The Move Towards True Hybrid Processes in Additive Manufacturing
24 February 2017
We’ve seen some incredibly exciting developments in additive manufacturing technology in recent years. At RP Platform, we’ve been especially excited by the newest developments in hybrid processes — prototyping and production approaches that combine AM with ‘traditional’ manufacturing techniques. For example, certain parts of a product could be created using AM techniques, while others could be developed using CNC machining. This ‘best of both worlds’ approach has been around for some time, but it is only recently that we have begun to see it reflected in additive manufacturing technology.
In recent years, we seen the launch of a number of machines that combine additive and subtractive manufacturing tools in a single, versatile platform. For example, early 2015 saw the launch of Hermle’s MPA 40, which combined both AM and CNC manufacturing capabilities in a single five-axis machining centre, allowing for mixed-metal products that would not be possible with AM alone.
At the same time, Hybrid Manufacturing Technologies have conducted intensive research into these processes, leading to the development of their AMBIT™ docking system — a modular design that allows tools for both AM and CNC to be controlled through a single platform. The company’s founder suggested that CNC manufacturers could use this technology as an opportunity to add AM techniques as an additional ‘layer’ on top of their established processes, encouraging users to explore concepts that would not be possible with either approach in isolation.

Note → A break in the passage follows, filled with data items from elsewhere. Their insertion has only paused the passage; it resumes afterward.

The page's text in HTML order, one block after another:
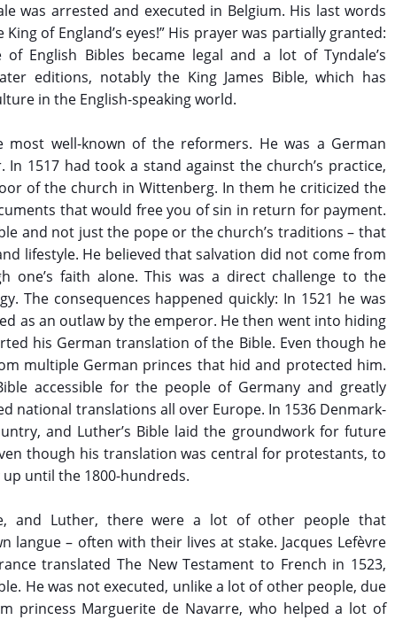
was arrested and executed in Belgium. His last words
of England’s eyes!” His prayer was partially granted:
English Bibles became legal and a lot of Tyndale’s
editions, notably the King James Bible, which has
in the English-speaking world.
most well-known of the reformers. He was a German
1517 had took a stand against the church’s practice,
of the church in Wittenberg. In them he criticized the
that would free you of sin in return for payment.
and not just the pope or the church’s traditions – that
lifestyle. He believed that salvation did not come from
one’s faith alone. This was a direct challenge to the
The consequences happened quickly: In 1521 he was
as an outlaw by the emperor. He then went into hiding
his German translation of the Bible. Even though he
multiple German princes that hid and protected him.
accessible for the people of Germany and greatly
national translations all over Europe. In 1536 Denmark-
and Luther’s Bible laid the groundwork for future
though his translation was central for protestants, to
up until the 1800-hundreds.
and Luther, there were a lot of other people that
langue – often with their lives at stake. Jacques Lefèvre
translated The New Testament to French in 1523,
He was not executed, unlike a lot of other people, due
princess Marguerite de Navarre, who helped a lot of

Interest in these processes even led to a successful crowdfunding campaign to produce a desktop hybrid printer in 2015. BoXYZ combined AM, CNC and laser etching tools in a single compact unit, with the finished product earning excellent reviews from both professionals and hobbyists.
The potential this technology offers for both prototyping and production is obvious, but for it to be fully realised, workflow management tools must similarly evolve to complement it. It makes sense to choose the appropriate manufacturing technique on a project-by-project basis, but this will require smooth data flows and effective production scheduling to be implemented.
Workflows should be centrally managed, even when multiple techniques are to be utilised, in order to maintain effective volume packing and production scheduling. While software solutions already exist to enhance workflow management, it is important that they are able to manage multiple manufacturing techniques in this way, wherever they are to be utilised. Maintaining multiple workflows for different processes simply introduces too many opportunities for error when they need to be brought into alignment.
If this streamlined methodology is established as best practice throughout the manufacturing sector, we are confident that we will see hybrid processes growing in popularity as more and more innovative applications reveal themselves.